Gold prices soared past $5,300 per ounce on Wednesday, marking a significant milestone as the precious metal reached unprecedented heights amid a notable decline in the U.S. dollar, which hit a near four-year low. This surge in gold prices is largely attributed to persistent geopolitical tensions and waning confidence in the stability of the U.S. dollar, which has made gold increasingly appealing as a safe-haven investment.
By 0940 GMT, spot gold had climbed to $5,275.68 an ounce, a 1.7% increase, following a record peak of $5,311.31 earlier in the day. In addition, U.S. gold futures for February delivery experienced a robust 3.7% rise, reaching $5,271.70 an ounce. This follows a previous session where gold prices had already gained more than 3%.
Linh Tran, a senior market analyst at XS.com, emphasized that the rising gold prices stem not only from market anxieties but also from a shifting confidence in the global monetary and fiscal landscape, prompting investors to adopt a more cautious approach.

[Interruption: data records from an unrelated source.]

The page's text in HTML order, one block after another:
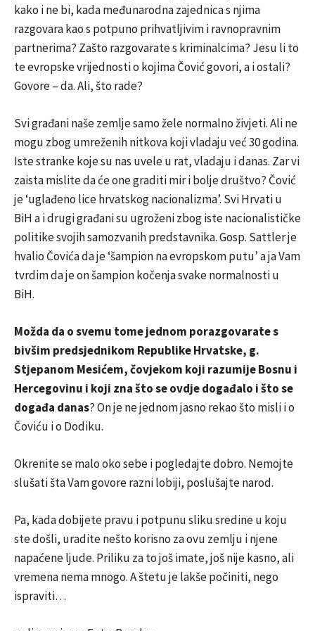
kako i ne bi, kada međunarodna zajednica s njima
razgovara kao s potpuno prihvatljivim i ravnopravnim
partnerima? Zašto razgovarate s kriminalcima? Jesu li to
te evropske vrijednosti o kojima Čović govori, a i ostali?
Govore – da. Ali, što rade?
Svi građani naše zemlje samo žele normalno živjeti. Ali ne
mogu zbog umreženih nitkova koji vladaju već 30 godina.
Iste stranke koje su nas uvele u rat, vladaju i danas. Zar vi
zaista mislite da će one graditi mir i bolje društvo? Čović
je ‘uglađeno lice hrvatskog nacionalizma’. Svi Hrvati u
BiH a i drugi građani su ugroženi zbog iste nacionalističke
politike svojih samozvanih predstavnika. Gosp. Sattler je
hvalio Čovića da je ‘šampion na evropskom putu’ a ja Vam
tvrdim da je on šampion kočenja svake normalnosti u
BiH.
Možda da o svemu tome jednom porazgovarate s
bivšim predsjednikom Republike Hrvatske, g.
Stjepanom Mesićem, čovjekom koji razumije Bosnu i
Hercegovinu i koji zna što se ovdje događalo i što se
događa danas? On je ne jednom jasno rekao što misli i o
Čoviću i o Dodiku.
Okrenite se malo oko sebe i pogledajte dobro. Nemojte
slušati šta Vam govore razni lobiji, poslušajte narod.
Pa, kada dobijete pravu i potpunu sliku sredine u koju
ste došli, uradite nešto korisno za ovu zemlju i njene
napaćene ljude. Priliku za to još imate, još nije kasno, ali
vremena nema mnogo. A štetu je lakše počiniti, nego
ispraviti…
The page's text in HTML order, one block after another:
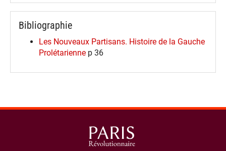
Bibliographie
Les Nouveaux Partisans. Histoire de la Gauche
Prolétarienne p 36
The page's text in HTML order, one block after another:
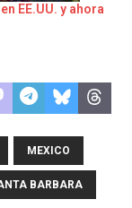
EE.UU. y ahora
MEXICO
BARBARA
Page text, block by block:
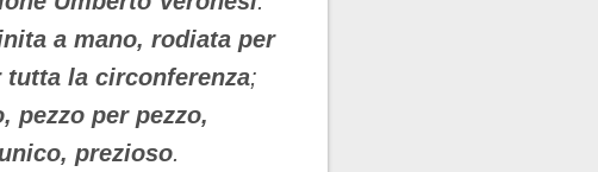
a mano, rodiata per
la circonferenza;
pezzo per pezzo,
prezioso.
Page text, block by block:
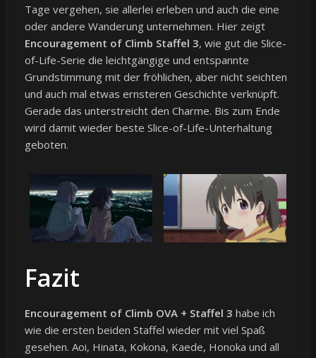
Tage vergehen, sie allerlei erleben und auch die eine
oder andere Wanderung unternehmen. Hier zeigt
Encouragement of Climb Staffel 3, wie gut die Slice-
of-Life-Serie die leichtgängige und entspannte
Grundstimmung mit der fröhlichen, aber nicht seichten
und auch mal etwas ernsteren Geschichte verknüpft.
Gerade das unterstreicht den Charme. Bis zum Ende
wird damit wieder beste Slice-of-Life-Unterhaltung
geboten.
Fazit
Encouragement of Climb OVA + Staffel 3 habe ich
wie die ersten beiden Staffel wieder mit viel Spaß
gesehen. Aoi, Hinata, Kokona, Kaede, Honoka und all
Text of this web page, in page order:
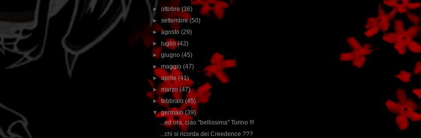
►ottobre(36)
►settembre(50)
►agosto(29)
►
luglio(42)
►giugno(45)
►maggio(47)
►aprile(41)
►marzo(47)
►febbraio(45)
▼gennaio(39)
...ed ora, ciao "bellissima" Torino !!!
...chi si ricorda dei Creedence ???
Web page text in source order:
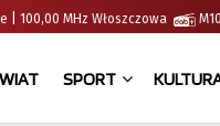
| 100,00 MHz Włoszczowa
SPORT
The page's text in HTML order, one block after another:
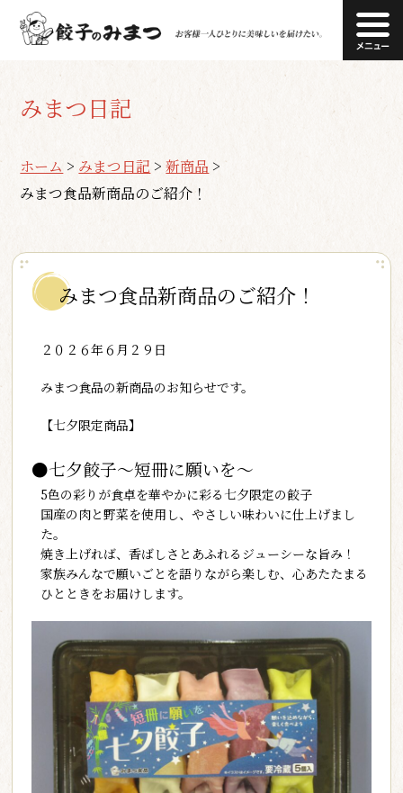
みまつ日記
ホーム > みまつ日記 >新商品 >
みまつ食品新商品のご紹介！
みまつ食品新商品のご紹介！
２０２６年６月２９日
みまつ食品の新商品のお知らせです。
【七夕限定商品】
●七夕餃子～短冊に願いを～
5色の彩りが食卓を華やかに彩る七夕限定の餃子
国産の肉と野菜を使用し、やさしい味わいに仕上げまし
た。
焼き上げれば、香ばしさとあふれるジューシーな旨み！
家族みんなで願いごとを語りながら楽しむ、心あたたまる
ひとときをお届けします。
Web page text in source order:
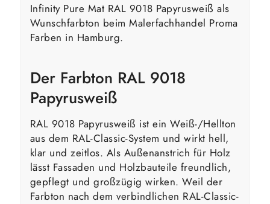
Infinity Pure Mat RAL 9018 Papyrusweiß als
Wunschfarbton beim Malerfachhandel Proma
Farben in Hamburg.
Der Farbton RAL 9018
Papyrusweiß
RAL 9018 Papyrusweiß ist ein Weiß-/Hellton
aus dem RAL-Classic-System und wirkt hell,
klar und zeitlos. Als Außenanstrich für Holz
lässt Fassaden und Holzbauteile freundlich,
gepflegt und großzügig wirken. Weil der
Farbton nach dem verbindlichen RAL-Classic-

The U.S. dollar’s struggles were further compounded by President Donald Trump’s dismissal of concerns surrounding its recent downturn. This situation has rendered dollar-priced gold more attractive for international buyers. Trump’s remarks included an imminent announcement regarding his pick for the next head of the Federal Reserve, alongside a prediction that interest rates will decline with the new appointment. Analysts believe that the potential candidates for the Fed position might be more amenable to Trump’s demands than the current chair, Jerome Powell, which could further bolster gold’s appeal.
Historically, gold has performed well in low-interest-rate environments, as it does not yield any interest itself. The market anticipates that the Federal Reserve will maintain steady rates during its upcoming January monetary policy meeting. Year-to-date, gold has experienced a remarkable increase of over 20%, building on its record gains from the previous year. Deutsche Bank analysts project that gold could surge to $6,000 per ounce this year due to continuing robust investment demand.
Retail demand for gold remains strong, particularly in major markets like Shanghai and Hong Kong, even in the face of soaring prices. However, some market observers, including WisdomTree commodities strategist Nitesh Shah, speculate that high prices might dampen jewellery demand while simultaneously encouraging speculative investments from retail buyers. Shah noted the dual nature of the market dynamics, where elevated prices could create challenges on the jewellery front but simultaneously fuel interest among investors seeking safe-haven assets.